There is a variable distance between ‘DBP ‘ and ‘AGE ‘ properties of the dataset. It remains variable throughout this graph.

Figure 5. 2D Scattered Graph between ‘TSFT ‘ and ‘BMI ‘ properties of ‘Diabetes ‘ dataset

The graph shows about changeless distance between ‘TSFT ‘ and ‘BMI ‘ properties of the dataset. It remains changeless throughout the graph.

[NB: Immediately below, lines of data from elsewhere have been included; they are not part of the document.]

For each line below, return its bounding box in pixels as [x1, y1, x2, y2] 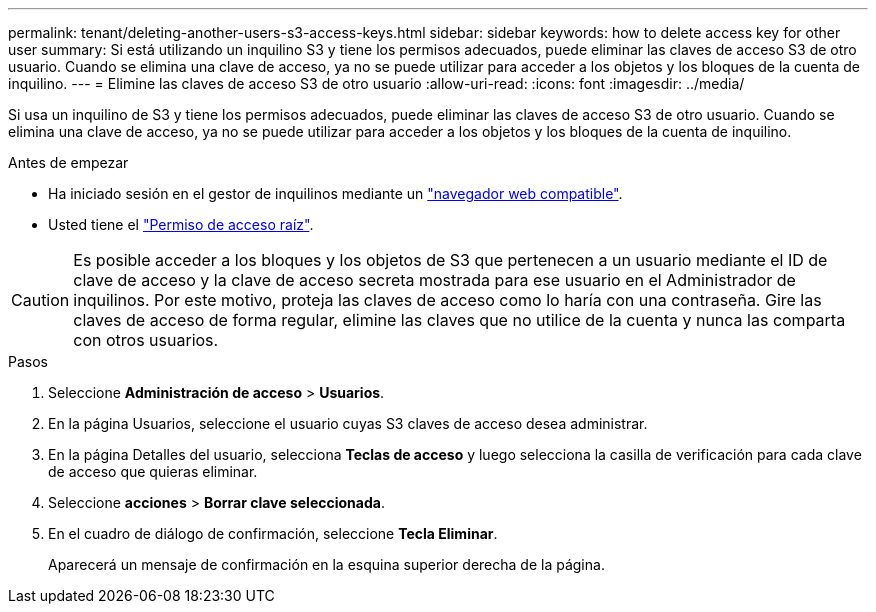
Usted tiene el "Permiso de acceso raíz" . [48, 216, 314, 233]
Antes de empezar [8, 154, 129, 171]
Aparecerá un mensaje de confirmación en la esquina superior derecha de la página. [48, 556, 605, 573]
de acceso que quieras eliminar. [48, 463, 258, 480]
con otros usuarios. [73, 330, 219, 350]
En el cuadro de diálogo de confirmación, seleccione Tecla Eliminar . [48, 525, 498, 542]
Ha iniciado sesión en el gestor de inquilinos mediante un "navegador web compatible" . [48, 185, 623, 202]
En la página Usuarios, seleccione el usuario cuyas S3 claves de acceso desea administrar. [48, 415, 648, 432]
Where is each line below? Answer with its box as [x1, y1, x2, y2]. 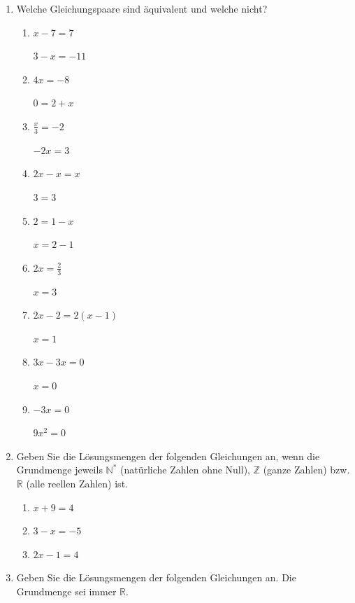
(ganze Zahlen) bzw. [263, 462, 350, 477]
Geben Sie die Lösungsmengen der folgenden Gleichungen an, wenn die [16, 448, 320, 463]
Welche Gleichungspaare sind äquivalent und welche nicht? [16, 1, 268, 15]
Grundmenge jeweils [16, 462, 103, 477]
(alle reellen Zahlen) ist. [26, 476, 128, 490]
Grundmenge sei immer [16, 583, 117, 598]
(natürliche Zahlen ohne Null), [120, 462, 250, 477]
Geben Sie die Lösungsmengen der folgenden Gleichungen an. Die [16, 570, 296, 585]
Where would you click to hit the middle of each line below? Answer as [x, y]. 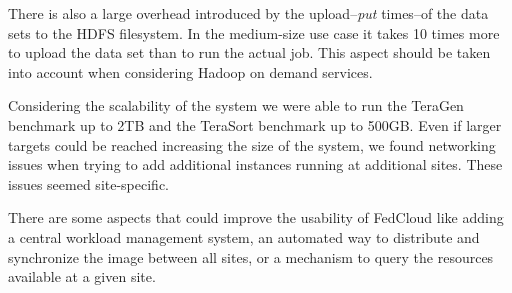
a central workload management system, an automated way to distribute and [244, 236]
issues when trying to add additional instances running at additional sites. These [255, 164]
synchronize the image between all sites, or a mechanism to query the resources [251, 256]
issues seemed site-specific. [89, 183]
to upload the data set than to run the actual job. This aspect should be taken [249, 52]
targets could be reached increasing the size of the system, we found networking [252, 144]
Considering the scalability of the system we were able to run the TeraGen [236, 105]
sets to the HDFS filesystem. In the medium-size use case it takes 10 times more [254, 32]
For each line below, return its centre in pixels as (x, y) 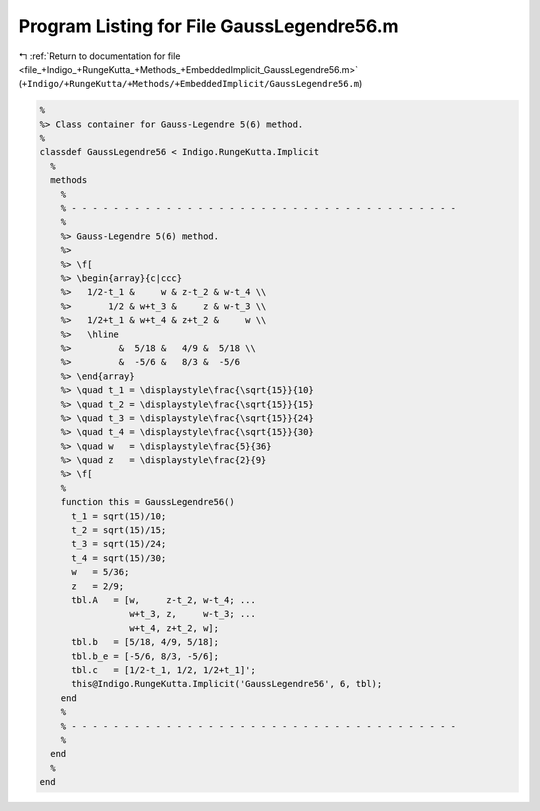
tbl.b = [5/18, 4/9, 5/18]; (145, 642)
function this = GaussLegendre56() (147, 502)
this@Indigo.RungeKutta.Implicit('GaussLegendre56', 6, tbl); (227, 684)
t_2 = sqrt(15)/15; (119, 530)
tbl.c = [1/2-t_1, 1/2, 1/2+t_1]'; (164, 669)
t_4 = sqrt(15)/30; (119, 558)
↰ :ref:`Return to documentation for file (99, 56)
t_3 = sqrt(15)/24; (119, 544)
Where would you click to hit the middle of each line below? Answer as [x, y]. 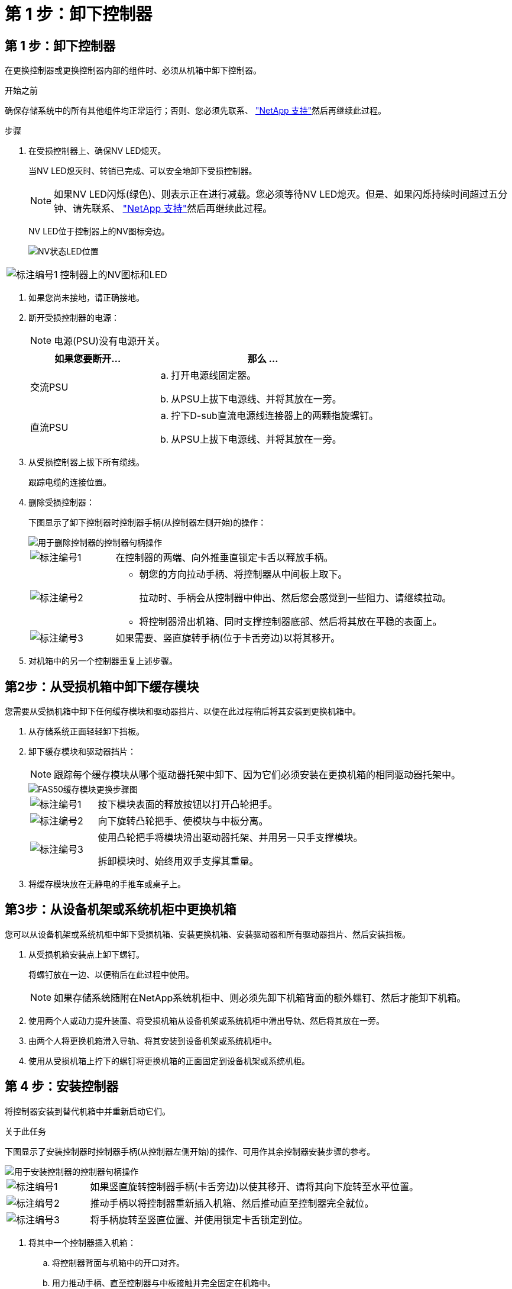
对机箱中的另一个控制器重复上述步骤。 [103, 661]
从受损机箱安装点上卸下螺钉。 [86, 954]
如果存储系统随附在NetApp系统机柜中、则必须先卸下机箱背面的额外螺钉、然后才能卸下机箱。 [260, 998]
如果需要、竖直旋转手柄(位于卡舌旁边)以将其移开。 [228, 638]
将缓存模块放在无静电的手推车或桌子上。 [107, 884]
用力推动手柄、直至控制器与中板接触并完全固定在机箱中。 [164, 1282]
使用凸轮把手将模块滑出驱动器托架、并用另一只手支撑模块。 [230, 838]
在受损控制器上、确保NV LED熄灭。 [97, 151]
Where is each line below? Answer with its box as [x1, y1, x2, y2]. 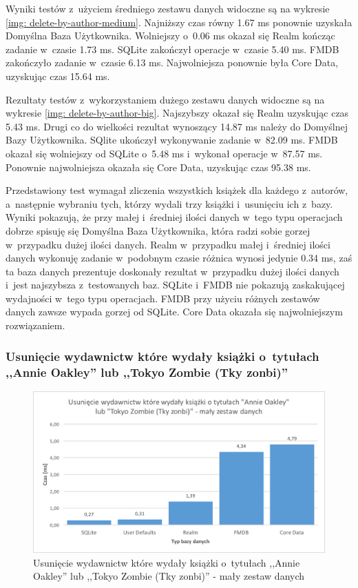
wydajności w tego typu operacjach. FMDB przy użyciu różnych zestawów [6, 291, 320, 305]
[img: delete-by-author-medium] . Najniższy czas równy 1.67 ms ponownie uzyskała [6, 14, 352, 29]
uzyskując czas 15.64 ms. [6, 68, 110, 83]
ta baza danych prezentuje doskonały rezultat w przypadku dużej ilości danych [6, 264, 339, 278]
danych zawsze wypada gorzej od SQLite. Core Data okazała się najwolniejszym [6, 304, 343, 319]
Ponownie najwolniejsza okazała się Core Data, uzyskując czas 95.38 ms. [6, 159, 311, 174]
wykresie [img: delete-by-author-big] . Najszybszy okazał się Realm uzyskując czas [6, 106, 349, 120]
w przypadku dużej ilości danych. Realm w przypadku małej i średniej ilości [6, 237, 330, 251]
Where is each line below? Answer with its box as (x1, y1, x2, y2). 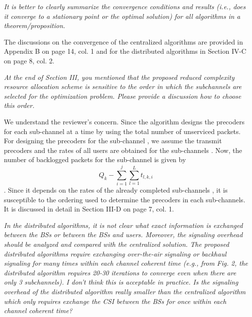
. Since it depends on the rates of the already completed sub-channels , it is (4, 185, 228, 195)
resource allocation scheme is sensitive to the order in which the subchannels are (4, 81, 242, 91)
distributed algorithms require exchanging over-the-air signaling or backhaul (4, 248, 227, 258)
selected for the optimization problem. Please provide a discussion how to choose (4, 91, 241, 101)
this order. (4, 100, 34, 110)
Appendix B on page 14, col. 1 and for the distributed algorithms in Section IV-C (4, 46, 247, 56)
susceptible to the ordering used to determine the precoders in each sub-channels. (4, 194, 246, 204)
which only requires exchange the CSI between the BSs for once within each (4, 296, 226, 306)
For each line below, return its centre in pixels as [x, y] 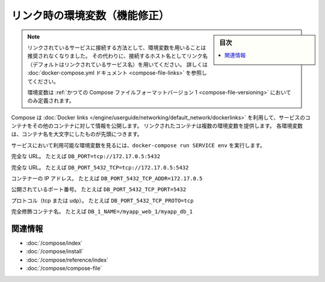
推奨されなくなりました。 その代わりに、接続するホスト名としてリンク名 [118, 56]
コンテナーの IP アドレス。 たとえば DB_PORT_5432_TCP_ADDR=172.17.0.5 [107, 179]
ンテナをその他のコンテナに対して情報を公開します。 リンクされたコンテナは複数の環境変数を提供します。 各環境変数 [157, 126]
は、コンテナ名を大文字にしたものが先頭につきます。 [77, 134]
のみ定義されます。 [51, 101]
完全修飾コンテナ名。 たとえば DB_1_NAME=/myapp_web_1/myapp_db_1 [102, 212]
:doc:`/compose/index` [54, 243]
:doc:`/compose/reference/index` [67, 260]
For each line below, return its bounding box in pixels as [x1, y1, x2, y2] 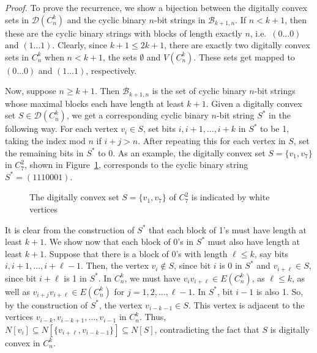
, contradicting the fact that [154, 322, 259, 335]
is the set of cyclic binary [152, 84, 247, 97]
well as [5, 285, 30, 297]
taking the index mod [5, 134, 86, 147]
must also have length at [207, 235, 300, 248]
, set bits [143, 122, 176, 135]
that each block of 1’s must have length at [149, 223, 307, 236]
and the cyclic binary [67, 13, 146, 26]
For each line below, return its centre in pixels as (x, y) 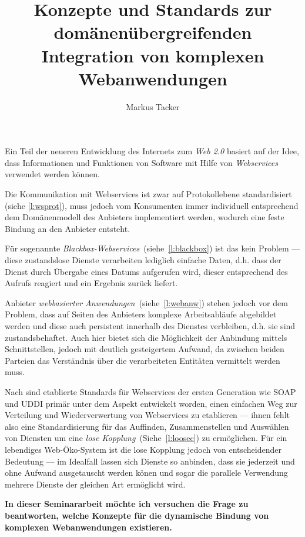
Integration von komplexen (153, 55)
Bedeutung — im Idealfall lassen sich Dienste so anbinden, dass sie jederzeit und (150, 461)
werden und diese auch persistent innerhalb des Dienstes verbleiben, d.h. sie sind (150, 326)
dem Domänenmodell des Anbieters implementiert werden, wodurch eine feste (145, 217)
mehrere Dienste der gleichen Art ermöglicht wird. (95, 484)
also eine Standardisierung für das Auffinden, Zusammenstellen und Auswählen (147, 426)
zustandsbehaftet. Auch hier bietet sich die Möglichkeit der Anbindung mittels (146, 337)
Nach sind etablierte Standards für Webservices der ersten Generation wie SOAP (150, 391)
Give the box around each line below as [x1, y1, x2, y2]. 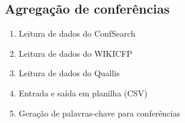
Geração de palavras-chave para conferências [18, 106, 181, 119]
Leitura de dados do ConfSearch [18, 27, 136, 40]
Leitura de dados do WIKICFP [18, 47, 133, 59]
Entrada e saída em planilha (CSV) [18, 86, 148, 99]
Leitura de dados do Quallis [18, 67, 120, 79]
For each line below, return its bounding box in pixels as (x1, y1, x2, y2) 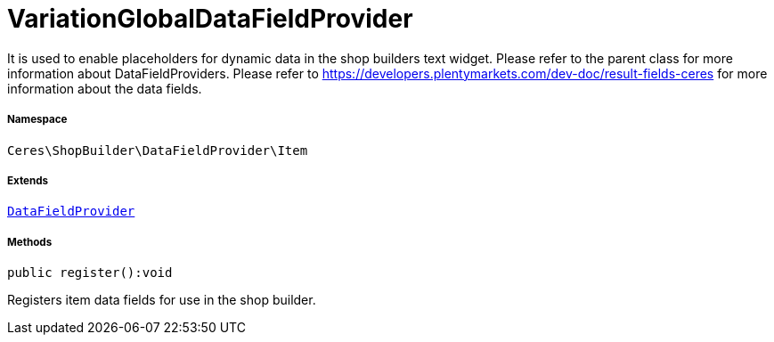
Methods (7, 235, 53, 248)
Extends (7, 174, 49, 187)
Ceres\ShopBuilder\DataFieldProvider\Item (7, 142, 308, 158)
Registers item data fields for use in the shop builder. (7, 292, 316, 308)
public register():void (7, 265, 173, 281)
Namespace (7, 113, 68, 126)
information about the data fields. (7, 80, 202, 96)
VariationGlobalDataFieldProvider (7, 4, 413, 34)
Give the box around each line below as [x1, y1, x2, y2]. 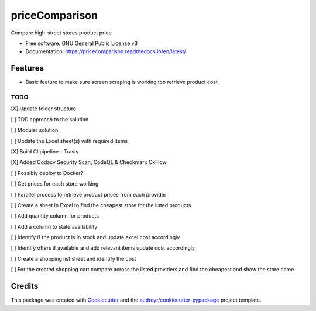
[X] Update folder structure [11, 105, 76, 112]
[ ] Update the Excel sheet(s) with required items [11, 137, 128, 144]
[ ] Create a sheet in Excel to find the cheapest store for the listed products [11, 201, 191, 208]
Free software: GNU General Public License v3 [25, 40, 138, 47]
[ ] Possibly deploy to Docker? [11, 169, 84, 176]
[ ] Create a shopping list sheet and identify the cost [11, 255, 136, 262]
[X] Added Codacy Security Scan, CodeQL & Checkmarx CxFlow [11, 159, 167, 166]
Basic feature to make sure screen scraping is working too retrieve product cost [25, 79, 218, 86]
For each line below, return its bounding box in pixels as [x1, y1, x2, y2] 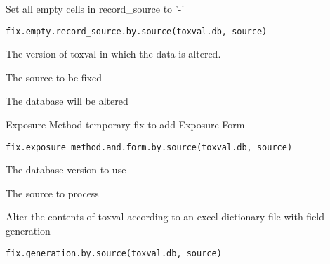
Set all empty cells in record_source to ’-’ [6, 1, 185, 15]
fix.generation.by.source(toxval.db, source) [6, 248, 222, 258]
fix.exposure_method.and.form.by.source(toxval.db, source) [6, 142, 293, 152]
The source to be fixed [6, 70, 102, 84]
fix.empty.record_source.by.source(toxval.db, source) [6, 26, 268, 37]
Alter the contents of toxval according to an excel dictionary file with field [6, 209, 325, 224]
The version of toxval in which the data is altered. [6, 46, 221, 61]
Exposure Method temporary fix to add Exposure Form [6, 117, 245, 132]
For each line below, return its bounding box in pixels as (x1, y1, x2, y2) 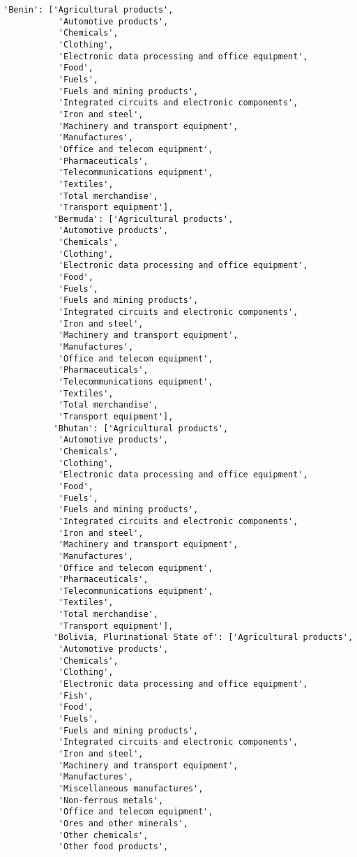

Figure 6. 2D Scattered Graph between ‘PGC ‘ and ‘2HIS ‘ properties of ‘Diabetes ‘ dataset

There is a variable distance between ‘PGC ‘ and ‘2HIS ‘ properties of the dataset. But in the center of this graph there is some changeless distance between these properties. The construction of this graph is similar to the graph of figure 5.

5. Decision

It is non simple for all the users that they can construe and pull out the needed consequences from these bunchs, until some other informations excavation algorithms or other tools are non used. In this research paper we have tried to turn to the issue by incorporating the K-means constellating algorithm with the Decision tree ( ID3 ) algorithm. The pick of the ID3 is due to the determination regulations in the signifier of if-then-else as an end product, which are easy to understand and assist to take the determination. It is a intercrossed combination of ‘supervised and unsupervised machine larning ‘ , utilizing intelligent agent, called a LIAgent. The LIAgent is helpful in the categorization and anticipation of the given dataset. Furthermore, 2D scattered graphs of the bunchs are drawn for the visual image.